# How the Surge algorithm works



## CIncinnatiDriver (Dec 17, 2015)

I did a little research on the two StUber apps seems to show:

Within the freeway loop that surrounds our city:

1. My IMPRESSION from comparing the driver and passenger apps is that:

If a rider would have to wait 10 minutes or more for a pickup (i.e. if drivers are too far away in the suburbs i.e. west and east sides) ----> Surge gradually goes up from 1 to 1.4 to 2.0x, until enough drivers come on-line or re-position to fix the problem. 
Then surge gradually decreases back to 1x.

i.e., Uber wants basic coverage everywhere, and they'll fake a surge to get that.

If I'm right:

This 'surge' is an Uber lie. 
There is NO surge in riders needing drivers and not finding them. 
***It is, in fact a 'shortage' of drivers sitting with app on and no pax. ***

Uber will manipulate the surge to get coverage everywhere, even though people may be coming on-line or moving about only find they get no customers at all in the surge zone.

The FLAW for us is:
moving around or coming on-line LOWERS the surge and screws ourselves out of proper wages.

(On the assumption that no one really wants to drive much for .80 per mile (since expenses are .56/mile PLUS 15% for social security.
(Obviously if you're happy with .80/mile, fine, fake surgesdon't matter, just don't waste gas and wear and tear driving towards them..
Otherwise, do NOT drive towards nor come on-line for a fake surge under 2.1x. It simply may not be a real surge in ridership.

2. It also seems that:

If just ONE, single pax can't get a ride in spite of requesting one,
The 'surge' climbs to like 1.3 or 1.4x.

So, true, this IS an ACTUAL surge in need
HOWEVER, the surge is very tiny ! 
And of course not worth troubling with ie. not worth going out of your way to drive towards/etc. once that one guy gets his ride...the 'surge' pricing will subside back to starvation wages
I don't want to talk about how I know this...but I have seen it..

AM I RIGHT? Am I wrong? Is there more to it?



Heck, this article says it even better.
Which explains why many surges are a huge crock, from our perspective.

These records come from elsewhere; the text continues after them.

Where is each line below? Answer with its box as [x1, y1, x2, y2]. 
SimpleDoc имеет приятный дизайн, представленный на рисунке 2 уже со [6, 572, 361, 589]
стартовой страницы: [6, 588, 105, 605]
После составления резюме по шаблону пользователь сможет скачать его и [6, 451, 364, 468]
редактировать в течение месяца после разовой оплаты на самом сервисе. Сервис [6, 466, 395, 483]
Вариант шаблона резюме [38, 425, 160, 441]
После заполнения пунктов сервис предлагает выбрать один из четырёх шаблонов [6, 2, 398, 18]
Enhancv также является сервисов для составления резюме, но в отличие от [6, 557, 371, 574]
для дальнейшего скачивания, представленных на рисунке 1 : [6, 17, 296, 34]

https://www.washingtonpost.com/news/wonk/wp/2015/04/17/how-uber-surge-pricing-really-works/


----------



## Santa (Jan 3, 2016)

I think you're on to something. I don't race to surges anymore, unless I know that an area with a surge have customers regardless. I drive towards it, which mostly isn't far and my app is on, unlike many others who turn it off till they get there. But if I know that the area with the surge has no customers, I don't even bother.

I'm a fairly new driver with two months and under 200 rides under my belt, but I figured that manipulation in the first week of driving. 

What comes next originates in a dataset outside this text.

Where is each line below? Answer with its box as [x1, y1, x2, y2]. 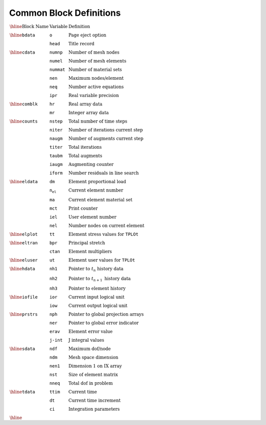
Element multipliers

If you look in the Rider's app when you see a surge on the drivers app, them you'll see a lot of the surges are for XL. 

In Toronto only the downtown core, by the financial and entertainment district gets the X and XL surges. Mostly.


----------



## Bill Collector (Dec 17, 2015)

I do know there was fake surge on NYE... Here's the screen shot.... 1 minute to new year 2016.


----------



## CIncinnatiDriver (Dec 17, 2015)

Bill Collector said:


> I do know there was fake surge on NYE... Here's the screen shot.... 1 minute to new year 2016.


I believe, but wonder.
How do you know it was a fake surge?

ALSO

Isn't a 1.5 surge just a return to pre-Jan. 10 wages? Something we need since 1x is not much profitable


----------



## Dar-K (Dec 18, 2015)

NYE - I watched the app (passenger app) go to 2.0X instantly upon hitting midnight. Like there was no delay. Than it stayed 2.0X until about 12:15 a.m., than I can't recall if it went down or up, (I'm thinking up) as it grew a little bit, than subsided.


----------



## Bill Collector (Dec 17, 2015)

Dar-K said:


> NYE - I watched the app (passenger app) go to 2.0X instantly upon hitting midnight. Like there was no delay. Than it stayed 2.0X until about 12:15 a.m., than I can't recall if it went down or up, (I'm thinking up) as it grew a little bit, than subsided.


That's exactly what I noticed too.... Surge happened even in places where I never seen one... Basically Uber wanted to profit uberly.


----------



## rtaatl (Jul 3, 2014)

Some geek sits behind a computer screen, presses a button and watches the little ants dance across the map.


----------



## MaGicMiKe (Oct 20, 2015)

I *concur, * to many times in the early morning i'm in a 2x surge zone and not getting a ping, driving in a rural zone and nothing. I don't go for that hokey surge, heck i feel bad when i do get a rider and it's a high surge, it usually ends up hurting me in a low rating because their mad about the high price.


----------



## CIncinnatiDriver (Dec 17, 2015)

In this medium-sized city, I only count on surge when it's masses of people. 
Overview: big alcohol* or huge community events*

all other surges are lack of driver coverage (no pax surge)






Alcohol: new year's eve or college students moving to and from parties/bars on Sat night
Events: NYE or playoff games.


----------